Dataset entries
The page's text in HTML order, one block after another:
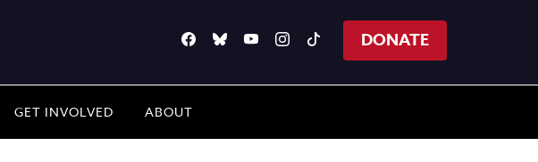
DONATE
GET INVOLVED ABOUT
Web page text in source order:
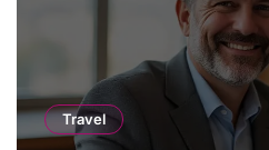
Travel
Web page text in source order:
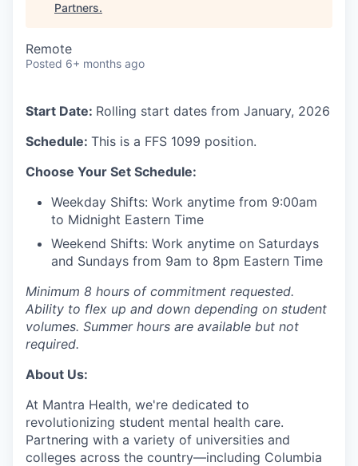
Partners.
Remote
Posted 6+ months ago
Start Date: Rolling start dates from January, 2026
Schedule: This is a FFS 1099 position.
Choose Your Set Schedule:
Weekday Shifts: Work anytime from 9:00am
to Midnight Eastern Time
Weekend Shifts: Work anytime on Saturdays
and Sundays from 9am to 8pm Eastern Time
Minimum 8 hours of commitment requested.
Ability to flex up and down depending on student
volumes. Summer hours are available but not
required.
About Us:
At Mantra Health, we're dedicated to
revolutionizing student mental health care.
Partnering with a variety of universities and
colleges across the country—including Columbia

**TASK ITEM:** Would you print all the entries again exactly, minus any pictures?

**WRITTEN SOLUTION:**
The page's text in HTML order, one block after another:
DONATE
GET INVOLVED ABOUT
Web page text in source order:
Travel
Web page text in source order:
Partners.
Remote
Posted 6+ months ago
Start Date: Rolling start dates from January, 2026
Schedule: This is a FFS 1099 position.
Choose Your Set Schedule:
Weekday Shifts: Work anytime from 9:00am
to Midnight Eastern Time
Weekend Shifts: Work anytime on Saturdays
and Sundays from 9am to 8pm Eastern Time
Minimum 8 hours of commitment requested.
Ability to flex up and down depending on student
volumes. Summer hours are available but not
required.
About Us:
At Mantra Health, we're dedicated to
revolutionizing student mental health care.
Partnering with a variety of universities and
colleges across the country—including Columbia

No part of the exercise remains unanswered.